INSTRUCTIONS FOR THE TASK:
Among the entries below, which lines run from the line with "Livello minimo del firmware (104, 420)" through the line with "Give the centre"? Retype those, both ends included, exactly and without pictures.
═══ MATERIAL SUPPLIED
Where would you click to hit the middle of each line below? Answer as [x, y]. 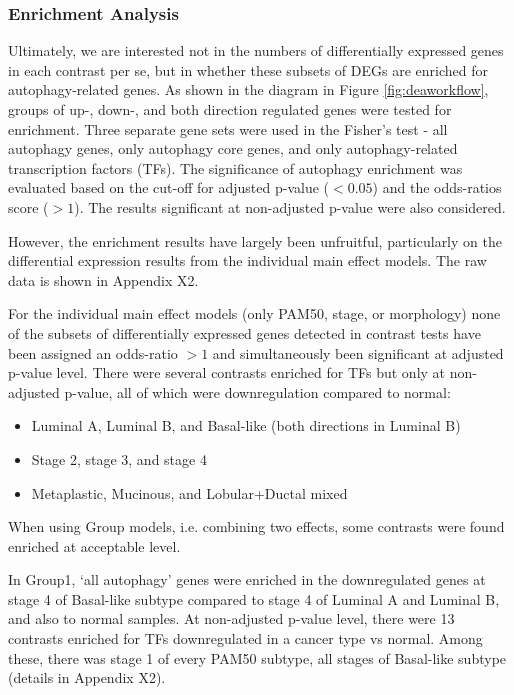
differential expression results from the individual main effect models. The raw [247, 260]
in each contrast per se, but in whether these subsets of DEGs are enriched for [248, 69]
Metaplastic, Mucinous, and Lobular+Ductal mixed [189, 492]
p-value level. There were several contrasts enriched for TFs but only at [227, 372]
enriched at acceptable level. [94, 545]
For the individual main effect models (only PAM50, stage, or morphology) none [254, 313]
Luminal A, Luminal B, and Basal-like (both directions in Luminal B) [246, 425]
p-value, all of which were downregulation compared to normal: [257, 391]
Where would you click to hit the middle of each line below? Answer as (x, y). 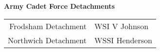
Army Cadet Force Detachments (59, 6)
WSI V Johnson (122, 26)
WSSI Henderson (123, 40)
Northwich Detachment (47, 40)
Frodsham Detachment (48, 26)
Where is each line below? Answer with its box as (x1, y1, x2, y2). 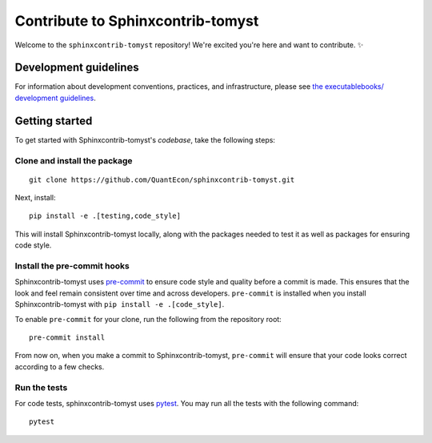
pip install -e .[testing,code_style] (29, 211, 182, 220)
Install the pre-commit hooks (14, 260, 130, 272)
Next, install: (14, 193, 56, 203)
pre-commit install (29, 332, 106, 342)
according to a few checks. (14, 361, 105, 372)
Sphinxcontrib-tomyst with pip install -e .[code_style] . (14, 300, 225, 309)
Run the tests (14, 381, 68, 393)
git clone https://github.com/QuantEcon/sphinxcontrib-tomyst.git (29, 175, 295, 184)
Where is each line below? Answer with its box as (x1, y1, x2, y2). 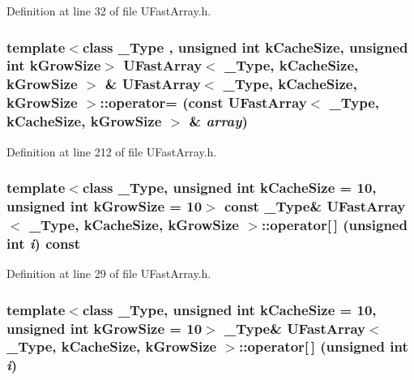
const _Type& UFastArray (224, 195, 406, 216)
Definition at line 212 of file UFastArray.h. (6, 143, 217, 160)
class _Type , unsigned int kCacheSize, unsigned (82, 36, 408, 57)
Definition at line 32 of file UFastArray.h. (6, 2, 211, 19)
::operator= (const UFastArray (100, 92, 307, 113)
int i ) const (6, 233, 81, 253)
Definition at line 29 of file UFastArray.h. (6, 265, 211, 282)
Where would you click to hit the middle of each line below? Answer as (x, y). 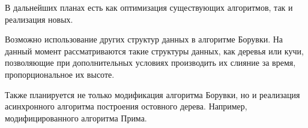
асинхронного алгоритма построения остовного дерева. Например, (126, 106)
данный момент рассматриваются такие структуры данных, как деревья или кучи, (154, 51)
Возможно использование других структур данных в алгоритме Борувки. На (144, 39)
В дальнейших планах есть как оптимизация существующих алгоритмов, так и (149, 7)
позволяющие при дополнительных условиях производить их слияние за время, (150, 63)
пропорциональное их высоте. (60, 74)
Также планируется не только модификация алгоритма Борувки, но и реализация (152, 94)
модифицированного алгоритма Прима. (76, 118)
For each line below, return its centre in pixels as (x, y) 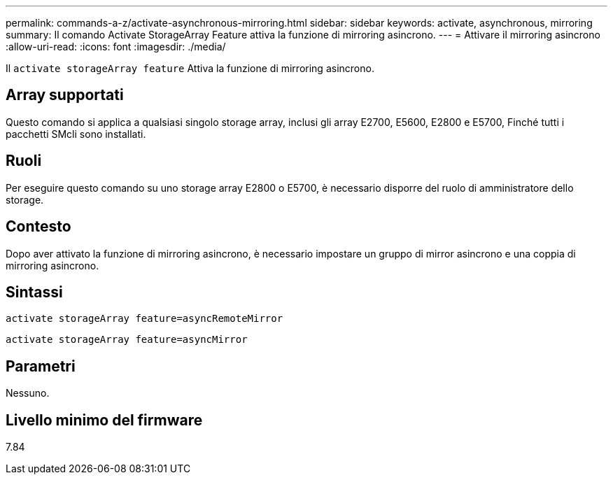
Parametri (41, 366)
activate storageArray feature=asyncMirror (127, 340)
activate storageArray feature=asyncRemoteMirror (145, 319)
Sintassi (34, 292)
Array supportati (65, 95)
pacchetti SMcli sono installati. (76, 134)
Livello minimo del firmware (104, 420)
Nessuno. (28, 393)
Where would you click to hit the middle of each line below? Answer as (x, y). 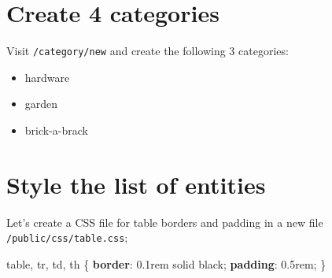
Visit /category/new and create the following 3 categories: (148, 51)
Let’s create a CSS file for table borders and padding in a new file (165, 222)
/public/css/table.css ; (67, 237)
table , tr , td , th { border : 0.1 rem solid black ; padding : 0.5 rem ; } (166, 263)
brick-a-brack (56, 130)
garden (41, 104)
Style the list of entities (136, 184)
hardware (47, 77)
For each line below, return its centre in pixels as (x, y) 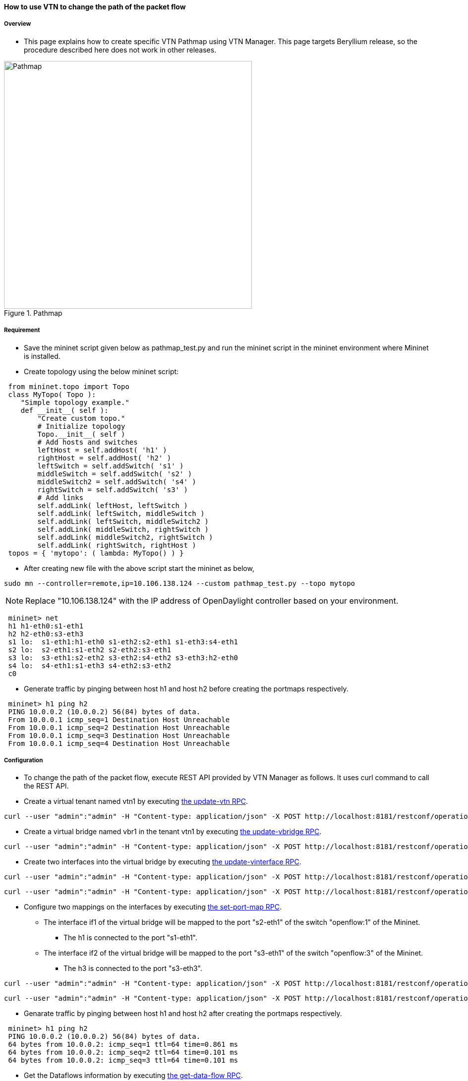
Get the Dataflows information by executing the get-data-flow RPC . (133, 1076)
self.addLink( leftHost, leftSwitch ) (113, 505)
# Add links (60, 497)
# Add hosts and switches (88, 442)
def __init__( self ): (64, 410)
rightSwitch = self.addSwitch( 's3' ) (113, 489)
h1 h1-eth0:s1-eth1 (46, 626)
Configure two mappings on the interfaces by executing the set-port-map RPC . (153, 907)
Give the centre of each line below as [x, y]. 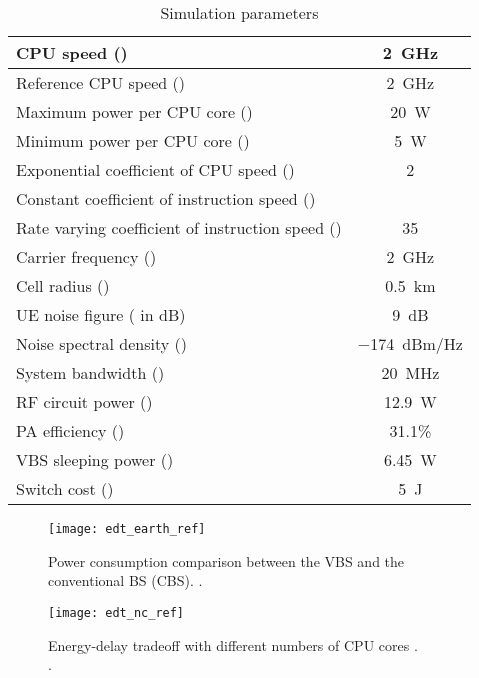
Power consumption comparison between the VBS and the [226, 560]
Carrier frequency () [86, 256]
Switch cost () [65, 488]
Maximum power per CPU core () [134, 111]
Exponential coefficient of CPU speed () [155, 169]
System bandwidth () [90, 372]
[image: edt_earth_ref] [127, 529]
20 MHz [410, 372]
══════
YOUR RESPONSE:
Livello minimo del firmware (104, 420)
Nessuno. (28, 393)
Where would you click to hit the middle of each line below? Answer as (x, y). 
Visit /category/new and create the following 3 categories: (148, 51)
Let’s create a CSS file for table borders and padding in a new file (165, 222)
/public/css/table.css ; (67, 237)
table , tr , td , th { border : 0.1 rem solid black ; padding : 0.5 rem ; } (166, 263)
brick-a-brack (56, 130)
garden (41, 104)
Style the list of entities (136, 184)
hardware (47, 77)
For each line below, return its centre in pixels as (x, y) 
Get the Dataflows information by executing the get-data-flow RPC . (133, 1076)
self.addLink( leftHost, leftSwitch ) (113, 505)
# Add links (60, 497)
# Add hosts and switches (88, 442)
def __init__( self ): (64, 410)
rightSwitch = self.addSwitch( 's3' ) (113, 489)
h1 h1-eth0:s1-eth1 (46, 626)
Configure two mappings on the interfaces by executing the set-port-map RPC . (153, 907)
Give the centre of each line below as [x, y]. 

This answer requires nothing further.